(Collection entries)
[Start of Attachment]
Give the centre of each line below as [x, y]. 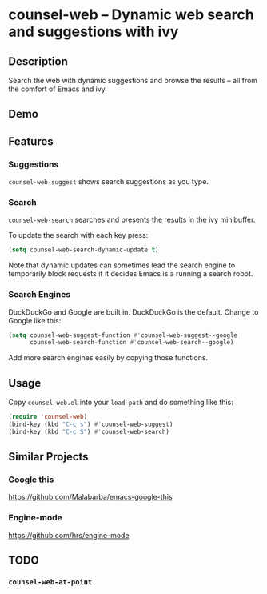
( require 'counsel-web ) [48, 417]
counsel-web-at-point [50, 582]
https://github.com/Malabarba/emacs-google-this [91, 497]
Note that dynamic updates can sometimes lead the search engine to [122, 265]
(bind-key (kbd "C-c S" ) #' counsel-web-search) [89, 431]
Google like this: [35, 320]
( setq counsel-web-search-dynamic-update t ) [84, 250]
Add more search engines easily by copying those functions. [108, 358]
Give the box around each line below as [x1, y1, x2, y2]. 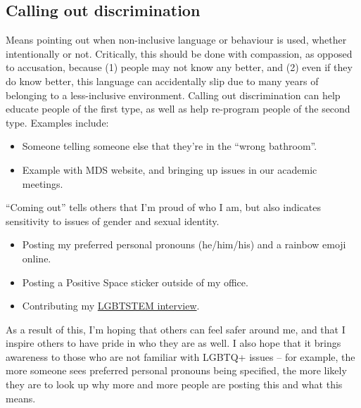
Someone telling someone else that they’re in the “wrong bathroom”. [22, 139, 317, 153]
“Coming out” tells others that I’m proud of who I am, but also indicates [6, 200, 321, 215]
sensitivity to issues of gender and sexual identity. [6, 213, 220, 228]
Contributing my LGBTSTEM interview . [22, 298, 200, 313]
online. [22, 250, 51, 265]
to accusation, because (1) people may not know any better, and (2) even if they [6, 60, 353, 75]
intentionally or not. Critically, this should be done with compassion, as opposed [6, 46, 353, 60]
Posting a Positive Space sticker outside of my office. [22, 274, 248, 289]
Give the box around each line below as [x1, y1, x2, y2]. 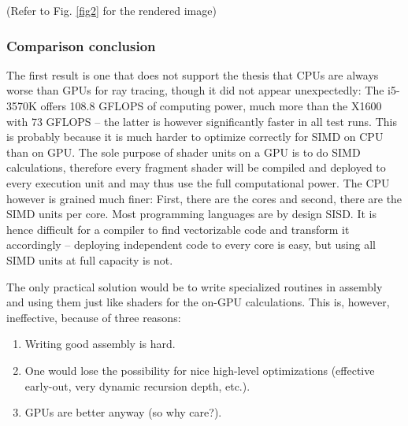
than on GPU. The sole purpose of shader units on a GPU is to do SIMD [6, 143, 361, 160]
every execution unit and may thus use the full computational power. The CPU [6, 174, 390, 191]
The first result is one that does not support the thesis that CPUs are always [6, 66, 379, 83]
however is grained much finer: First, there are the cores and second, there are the [6, 190, 402, 206]
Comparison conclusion [6, 35, 156, 55]
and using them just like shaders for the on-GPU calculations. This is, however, [6, 294, 390, 310]
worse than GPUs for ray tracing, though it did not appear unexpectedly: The [6, 82, 384, 98]
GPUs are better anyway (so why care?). [24, 404, 222, 420]
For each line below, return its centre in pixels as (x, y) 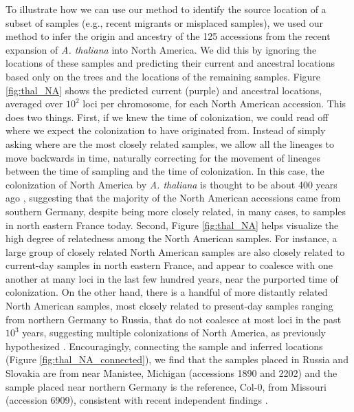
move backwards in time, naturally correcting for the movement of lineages (163, 157)
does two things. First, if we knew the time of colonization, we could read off (167, 117)
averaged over (34, 104)
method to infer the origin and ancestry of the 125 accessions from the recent (168, 36)
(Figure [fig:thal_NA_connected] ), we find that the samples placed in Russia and (177, 359)
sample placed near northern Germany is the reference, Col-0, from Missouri (166, 386)
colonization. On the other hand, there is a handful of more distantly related (167, 292)
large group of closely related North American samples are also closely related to (175, 251)
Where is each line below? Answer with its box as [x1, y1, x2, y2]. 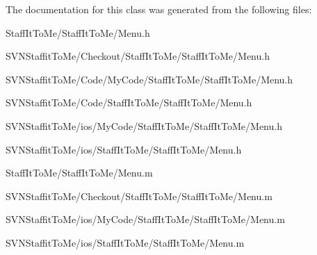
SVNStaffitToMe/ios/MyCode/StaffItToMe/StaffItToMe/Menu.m [6, 212, 285, 227]
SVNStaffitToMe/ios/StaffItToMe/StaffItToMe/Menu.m [6, 235, 245, 249]
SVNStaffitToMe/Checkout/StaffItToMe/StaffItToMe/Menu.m [6, 188, 273, 203]
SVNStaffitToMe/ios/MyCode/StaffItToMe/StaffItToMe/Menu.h [6, 118, 282, 133]
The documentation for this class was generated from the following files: [6, 2, 312, 16]
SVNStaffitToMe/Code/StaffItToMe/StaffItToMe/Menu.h [6, 95, 252, 110]
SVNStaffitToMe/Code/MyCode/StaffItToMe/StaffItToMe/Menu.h [6, 72, 293, 86]
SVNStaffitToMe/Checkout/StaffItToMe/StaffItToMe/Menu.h [6, 49, 270, 63]
[End of Attachment]
WORK TO COMPLETE: Read through the entries and copy each line in which "however" appears.

RESULT OF THE TASK:
however is grained much finer: First, there are the cores and second, there are the [6, 190, 402, 206]
and using them just like shaders for the on-GPU calculations. This is, however, [6, 294, 390, 310]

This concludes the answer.